§ **Instructions to follow**:
With the pictures removed, write out the full listing below exactly.

§ **Exercise data**:
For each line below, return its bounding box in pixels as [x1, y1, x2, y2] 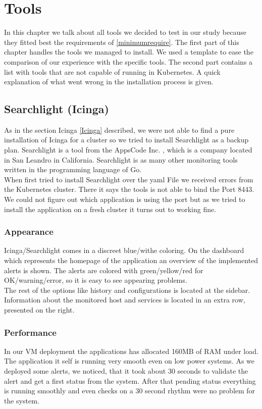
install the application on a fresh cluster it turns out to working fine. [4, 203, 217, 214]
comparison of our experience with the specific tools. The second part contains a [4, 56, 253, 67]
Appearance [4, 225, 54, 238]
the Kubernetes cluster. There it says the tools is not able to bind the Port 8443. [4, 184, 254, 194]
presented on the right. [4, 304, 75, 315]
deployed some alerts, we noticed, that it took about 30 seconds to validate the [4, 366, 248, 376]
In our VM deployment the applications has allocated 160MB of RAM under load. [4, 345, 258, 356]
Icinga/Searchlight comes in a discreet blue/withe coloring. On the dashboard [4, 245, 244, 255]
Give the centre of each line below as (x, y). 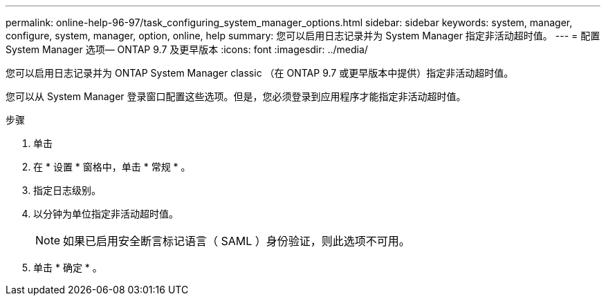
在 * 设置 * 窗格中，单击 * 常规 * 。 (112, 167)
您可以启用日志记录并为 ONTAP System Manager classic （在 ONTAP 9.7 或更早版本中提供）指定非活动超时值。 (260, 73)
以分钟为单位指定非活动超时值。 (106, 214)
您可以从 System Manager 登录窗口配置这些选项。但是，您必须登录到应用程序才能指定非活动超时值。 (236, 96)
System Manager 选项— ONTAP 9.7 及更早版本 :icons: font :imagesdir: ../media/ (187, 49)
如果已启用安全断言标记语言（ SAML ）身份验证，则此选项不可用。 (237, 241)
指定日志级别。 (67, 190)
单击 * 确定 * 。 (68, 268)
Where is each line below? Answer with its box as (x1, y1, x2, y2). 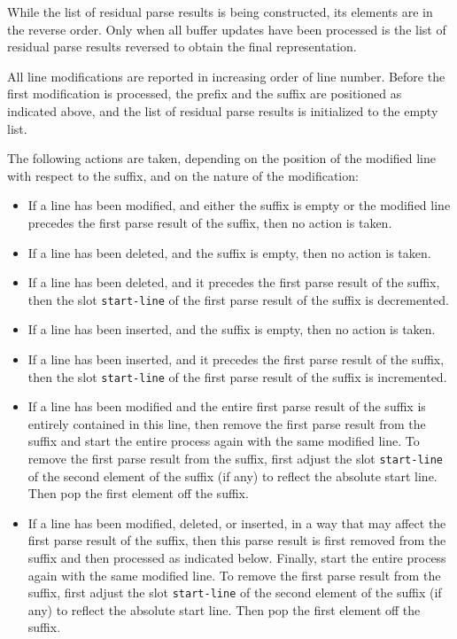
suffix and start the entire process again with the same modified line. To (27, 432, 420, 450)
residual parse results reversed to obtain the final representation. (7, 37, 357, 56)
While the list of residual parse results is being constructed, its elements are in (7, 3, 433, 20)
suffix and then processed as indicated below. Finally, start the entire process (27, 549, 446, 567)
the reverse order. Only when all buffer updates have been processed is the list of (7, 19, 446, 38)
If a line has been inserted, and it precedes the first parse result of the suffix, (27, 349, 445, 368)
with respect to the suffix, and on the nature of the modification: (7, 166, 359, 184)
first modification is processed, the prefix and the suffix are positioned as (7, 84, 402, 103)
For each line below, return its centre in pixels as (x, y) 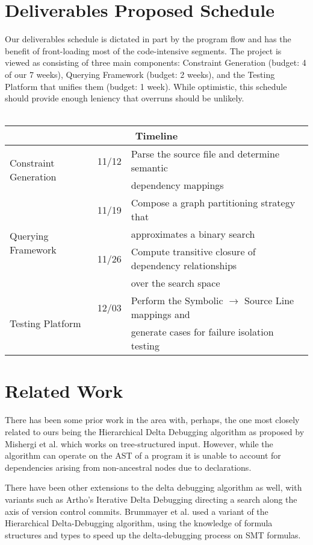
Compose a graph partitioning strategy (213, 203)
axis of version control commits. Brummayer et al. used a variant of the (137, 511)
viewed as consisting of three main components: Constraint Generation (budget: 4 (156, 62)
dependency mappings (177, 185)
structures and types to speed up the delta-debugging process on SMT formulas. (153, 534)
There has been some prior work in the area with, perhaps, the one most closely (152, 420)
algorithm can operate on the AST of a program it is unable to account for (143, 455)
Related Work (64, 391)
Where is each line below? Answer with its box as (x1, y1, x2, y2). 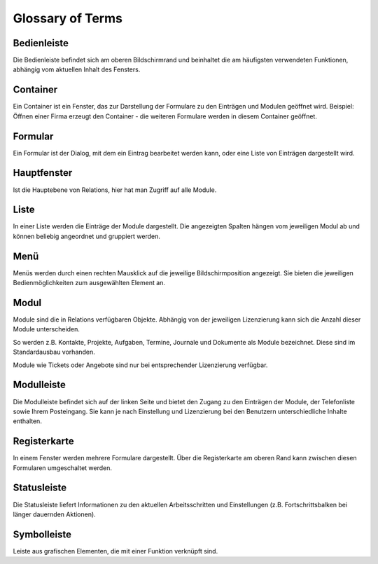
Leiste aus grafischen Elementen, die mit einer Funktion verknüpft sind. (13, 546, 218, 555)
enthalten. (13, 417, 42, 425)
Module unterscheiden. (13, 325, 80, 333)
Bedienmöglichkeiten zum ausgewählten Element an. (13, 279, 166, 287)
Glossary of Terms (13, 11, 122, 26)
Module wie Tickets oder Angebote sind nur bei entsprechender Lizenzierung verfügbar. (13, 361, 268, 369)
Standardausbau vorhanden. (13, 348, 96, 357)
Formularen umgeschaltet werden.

§ **Solution**:
For each line below, return its bounding box in pixels as [x1, y1, x2, y2] 
install the application on a fresh cluster it turns out to working fine. [4, 203, 217, 214]
comparison of our experience with the specific tools. The second part contains a [4, 56, 253, 67]
Appearance [4, 225, 54, 238]
the Kubernetes cluster. There it says the tools is not able to bind the Port 8443. [4, 184, 254, 194]
presented on the right. [4, 304, 75, 315]
deployed some alerts, we noticed, that it took about 30 seconds to validate the [4, 366, 248, 376]
In our VM deployment the applications has allocated 160MB of RAM under load. [4, 345, 258, 356]
Icinga/Searchlight comes in a discreet blue/withe coloring. On the dashboard [4, 245, 244, 255]
Give the centre of each line below as (x, y). 
在 * 设置 * 窗格中，单击 * 常规 * 。 (112, 167)
您可以启用日志记录并为 ONTAP System Manager classic （在 ONTAP 9.7 或更早版本中提供）指定非活动超时值。 (260, 73)
以分钟为单位指定非活动超时值。 (106, 214)
您可以从 System Manager 登录窗口配置这些选项。但是，您必须登录到应用程序才能指定非活动超时值。 (236, 96)
System Manager 选项— ONTAP 9.7 及更早版本 :icons: font :imagesdir: ../media/ (187, 49)
如果已启用安全断言标记语言（ SAML ）身份验证，则此选项不可用。 (237, 241)
指定日志级别。 (67, 190)
单击 * 确定 * 。 (68, 268)
Where is each line below? Answer with its box as (x1, y1, x2, y2). 
suffix and start the entire process again with the same modified line. To (27, 432, 420, 450)
residual parse results reversed to obtain the final representation. (7, 37, 357, 56)
While the list of residual parse results is being constructed, its elements are in (7, 3, 433, 20)
suffix and then processed as indicated below. Finally, start the entire process (27, 549, 446, 567)
the reverse order. Only when all buffer updates have been processed is the list of (7, 19, 446, 38)
If a line has been inserted, and it precedes the first parse result of the suffix, (27, 349, 445, 368)
with respect to the suffix, and on the nature of the modification: (7, 166, 359, 184)
first modification is processed, the prefix and the suffix are positioned as (7, 84, 402, 103)
For each line below, return its centre in pixels as (x, y) 
Compose a graph partitioning strategy (213, 203)
axis of version control commits. Brummayer et al. used a variant of the (137, 511)
viewed as consisting of three main components: Constraint Generation (budget: 4 (156, 62)
dependency mappings (177, 185)
structures and types to speed up the delta-debugging process on SMT formulas. (153, 534)
There has been some prior work in the area with, perhaps, the one most closely (152, 420)
algorithm can operate on the AST of a program it is unable to account for (143, 455)
Related Work (64, 391)
Where is each line below? Answer with its box as (x1, y1, x2, y2). 
Leiste aus grafischen Elementen, die mit einer Funktion verknüpft sind. (13, 546, 218, 555)
enthalten. (13, 417, 42, 425)
Module unterscheiden. (13, 325, 80, 333)
Bedienmöglichkeiten zum ausgewählten Element an. (13, 279, 166, 287)
Glossary of Terms (13, 11, 122, 26)
Module wie Tickets oder Angebote sind nur bei entsprechender Lizenzierung verfügbar. (13, 361, 268, 369)
Standardausbau vorhanden. (13, 348, 96, 357)
Formularen umgeschaltet werden.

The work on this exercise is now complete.